Going into effect in 2021 is an increase in payment rates for office/outpatient face-to-face evaluation and management (E/M) visits.
These providers are seeing a growth in enrollment in beneficiaries having complex conditions, with more than two-thirds of Medicare beneficiaries having two or more chronic conditions, CMS said. Increasing the payment rate of E/M office visits recognizes this demand and ensures clinicians are paid appropriately for the time they spend on coordinating care for patients, CMS said.
CMS is increasing the value of many services that are similar to E/M office visits such as maternity care bundles, end-stage renal disease capitated payment bundles, and physical and occupational therapy evaluation services.
“This finalized policy marks the most significant updates to E/M codes in 30 years, reducing burden on doctors imposed by the coding system and rewarding time spent evaluating and managing their patients’ care,” Verma said. “In the past, the system has rewarded interventions and procedures over time spent with patients – time taken preventing disease and managing chronic illnesses.”

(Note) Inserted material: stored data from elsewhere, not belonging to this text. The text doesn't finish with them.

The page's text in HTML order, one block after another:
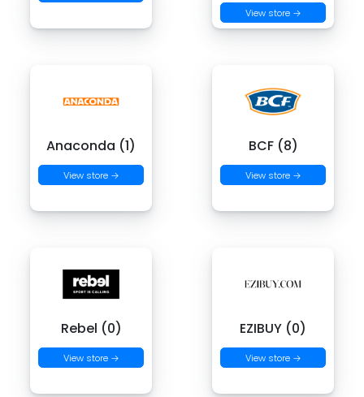
View store →
Anaconda (1)
View store →
BCF (8)
View store →
Rebel (0)
View store →
EZIBUY (0)
View store →
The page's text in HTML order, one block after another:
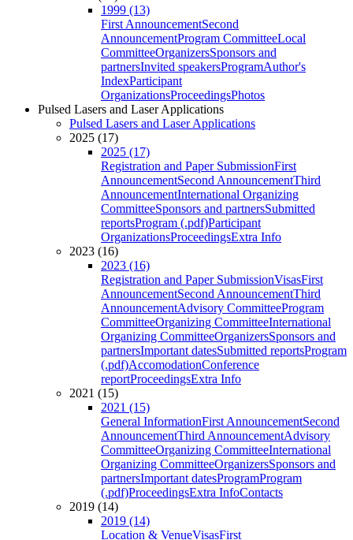
1999 (13)
First AnnouncementSecond
AnnouncementProgram CommitteeLocal
CommitteeOrganizersSponsors and
partnersInvited speakersProgramAuthor's
IndexParticipant
OrganizationsProceedingsPhotos
Pulsed Lasers and Laser Applications
Pulsed Lasers and Laser Applications
2025 (17)
2025 (17)
Registration and Paper SubmissionFirst
AnnouncementSecond AnnouncementThird
AnnouncementInternational Organizing
CommitteeSponsors and partnersSubmitted
reportsProgram (.pdf)Participant
OrganizationsProceedingsExtra Info
2023 (16)
2023 (16)
Registration and Paper SubmissionVisasFirst
AnnouncementSecond AnnouncementThird
AnnouncementAdvisory CommitteeProgram
CommitteeOrganizing CommitteeInternational
Organizing CommitteeOrganizersSponsors and
partnersImportant datesSubmitted reportsProgram
(.pdf)AccomodationConference
reportProceedingsExtra Info
2021 (15)
2021 (15)
General InformationFirst AnnouncementSecond
AnnouncementThird AnnouncementAdvisory
CommitteeOrganizing CommitteeInternational
Organizing CommitteeOrganizersSponsors and
partnersImportant datesProgramProgram
(.pdf)ProceedingsExtra InfoContacts
2019 (14)
2019 (14)
Location & VenueVisasFirst
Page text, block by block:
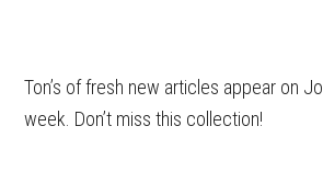
Ton’s of fresh new articles appear on
week. Don’t miss this collection!
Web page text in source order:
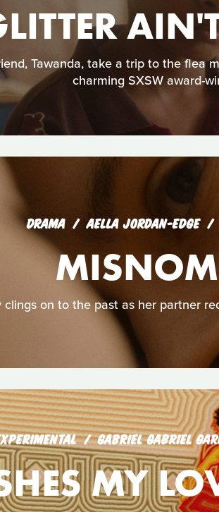
Tawanda, take a trip to the flea
charming SXSW award-
DRAMA AELLA JORDAN-EDGE
clings on to the past as her partner
GABRIEL GABRIEL
MY
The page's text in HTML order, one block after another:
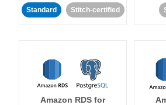
Standard Stitch-certified
Amazon RDS for
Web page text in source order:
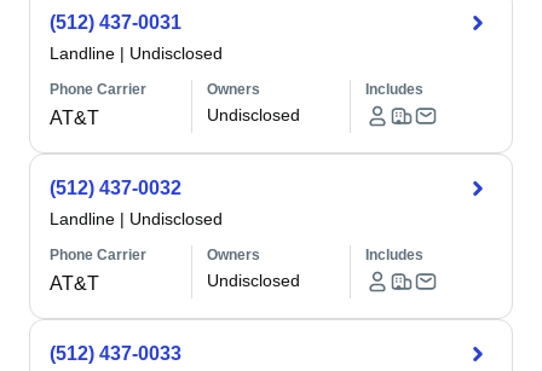
(512) 437-0031
Landline | Undisclosed
Phone Carrier
AT&T
Owners
Undisclosed
Includes
(512) 437-0032
Landline | Undisclosed
Phone Carrier
AT&T
Owners
Undisclosed
Includes
(512) 437-0033
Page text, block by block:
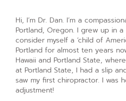
Hi, I’m Dr. Dan. I’m a
Portland, Oregon. I grew up in
consider myself a ‘child of
Portland for almost ten years
Hawaii and Portland State,
at Portland State, I had a slip
saw my first chiropractor. I was
adjustment!
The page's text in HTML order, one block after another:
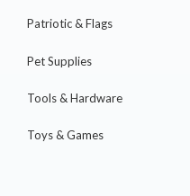
Patriotic & Flags
Pet Supplies
Tools & Hardware
Toys & Games
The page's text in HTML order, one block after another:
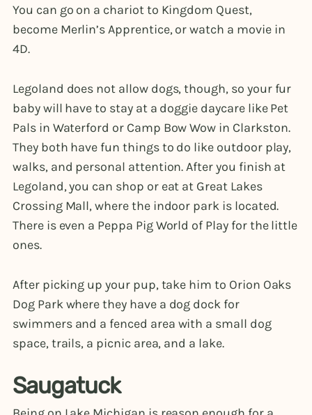
You can go on a chariot to Kingdom Quest,
become Merlin’s Apprentice, or watch a movie in
4D.
Legoland does not allow dogs, though, so your fur
baby will have to stay at a doggie daycare like Pet
Pals in Waterford or Camp Bow Wow in Clarkston.
They both have fun things to do like outdoor play,
walks, and personal attention. After you finish at
Legoland, you can shop or eat at Great Lakes
Crossing Mall, where the indoor park is located.
There is even a Peppa Pig World of Play for the little
ones.
After picking up your pup, take him to Orion Oaks
Dog Park where they have a dog dock for
swimmers and a fenced area with a small dog
space, trails, a picnic area, and a lake.
Saugatuck
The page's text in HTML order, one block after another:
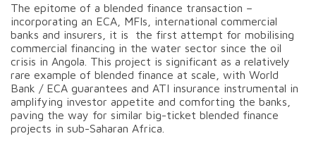
The epitome of a blended finance transaction –
incorporating an ECA, MFIs, international commercial
banks and insurers, it is the first attempt for mobilising
commercial financing in the water sector since the oil
crisis in Angola. This project is significant as a relatively
rare example of blended finance at scale, with World
Bank / ECA guarantees and ATI insurance instrumental in
amplifying investor appetite and comforting the banks,
paving the way for similar big-ticket blended finance
projects in sub-Saharan Africa.
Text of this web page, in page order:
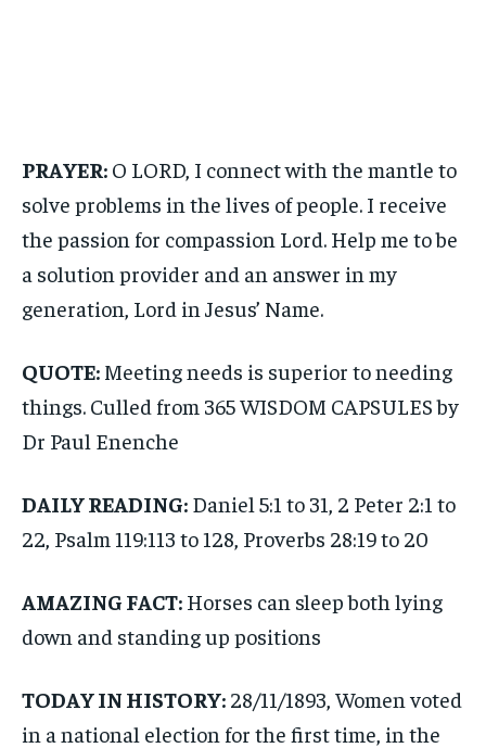
PRAYER: O LORD, I connect with the mantle to
solve problems in the lives of people. I receive
the passion for compassion Lord. Help me to be
a solution provider and an answer in my
generation, Lord in Jesus’ Name.
QUOTE: Meeting needs is superior to needing
things. Culled from 365 WISDOM CAPSULES by
Dr Paul Enenche
DAILY READING: Daniel 5:1 to 31, 2 Peter 2:1 to
22, Psalm 119:113 to 128, Proverbs 28:19 to 20
AMAZING FACT: Horses can sleep both lying
down and standing up positions
TODAY IN HISTORY: 28/11/1893, Women voted
in a national election for the first time, in the

In addition to the increase in payment for E/M office visits, simplified coding and documentation changes for Medicare billing for these visits will go into effect beginning January 1, 2021.
The rule also allows non-physician practitioners to practice at the top of their license. Specifically, certain non-physician practitioners such as nurse practitioners and physician assistants can supervise the performance of diagnostic tests. Physical and occupational therapists will be able to delegate “maintenance therapy” to a therapy assistant. Also, physical and occupational therapists, speech-language pathologists, and other clinicians who directly bill Medicare can review and verify, rather than re-document, information already entered by other members of the clinical team into a patient’s medical record.
THE LARGER TREND
This final rule delivers on President Trump’s Executive Order on Improving Rural Health and Telehealth Access.
ON THE RECORD
“During the COVID-19 pandemic, actions by the Trump Administration have unleashed an explosion in telehealth innovation, and we’re now moving to make many of these changes permanent,” said HHS Secretary Alex Azar. “Medicare beneficiaries will now be able to receive dozens of new services via telehealth, and we’ll keep exploring ways to deliver Americans access to healthcare in the setting that they and their doctor decide makes sense for them.”
“Telehealth has long been a priority for the Trump Administration, which is why we started paying for short virtual visits in rural areas long before the pandemic struck,” said Verma. “But the pandemic accentuated just how transformative it could be, and several months in it’s clear that the healthcare system has adapted seamlessly to a historic telehealth expansion that inaugurates a new era in healthcare delivery.”